Abstract We report a case of autoimmune gastritis (AIG) in which gastric mucosal atrophy improved with Helicobacter pylori eradication. Based on endoscopic findings (advanced gastric atrophy with vascular visibility and diffuse redness in remnant oxyntic mucosa), a woman in her 40s was suspected of having AIG coexisting with an active H. pylori infection. This was confirmed by a positive anti-parietal cell antibody (PCA, 1:160), an elevated serum gastrin level (638 pg/mL), and positive anti-H. pylori antibody (Hp Ab, 15.5 U/mL) and H. pylori stool antigen tests. Seven months after eradication, reduced vascular visibility and disappearance of diffuse redness on endoscopy and reduced PCA (1:40) and Hp Ab (5.1 U/mL) titers were observed, although histopathological findings (basal-predominant lymphocytic infiltration, destruction of parietal and chief cells, pseudopyloric metaplasia, and enterochromaffin-like cell hyperplasia) were consistent with AIG. Endoscopy 26 months after eradication showed further improvement in atrophic findings in the gastric corpus and histopathological recovery of parietal and chief cells in fundic glands.
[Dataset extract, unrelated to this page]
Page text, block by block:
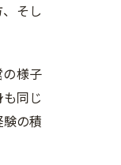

Serum gastrin levels returned to normal (64 pg/mL), and the PCA titer fell further (1:20).

Abstract Image

Abstract Image

Abstract Image

幽门螺杆菌根除后自身免疫性胃炎的消退。
我们报告一例自身免疫性胃炎(AIG)在胃粘膜萎缩改善幽门螺杆菌根除。根据内窥镜检查结果(晚期胃萎缩,血管可见,残余氧合粘膜弥漫性红肿),一名40多岁的女性怀疑患有AIG并伴有活动性幽门螺杆菌感染。抗壁细胞抗体阳性(PCA, 1:160),血清胃泌素水平升高(638 pg/mL)和抗h阳性证实了这一点。幽门螺杆菌抗体(Hp Ab, 15.5 U/mL)和幽门螺杆菌粪便抗原检测。根除后7个月,内窥镜下血管可见性降低,弥漫性红肿消失,PCA(1:40)和Hp Ab (5.1 U/mL)滴度降低,尽管组织病理学结果(基底淋巴细胞浸润,壁细胞和主细胞破坏,假门化生,肠嗜色素样细胞增生)与AIG一致。根治后26个月的内窥镜检查显示胃体萎缩症状进一步改善,基底腺壁细胞和主要细胞的组织病理学恢复。血清胃泌素水平恢复正常(64 pg/mL), PCA滴度进一步下降(1:20)。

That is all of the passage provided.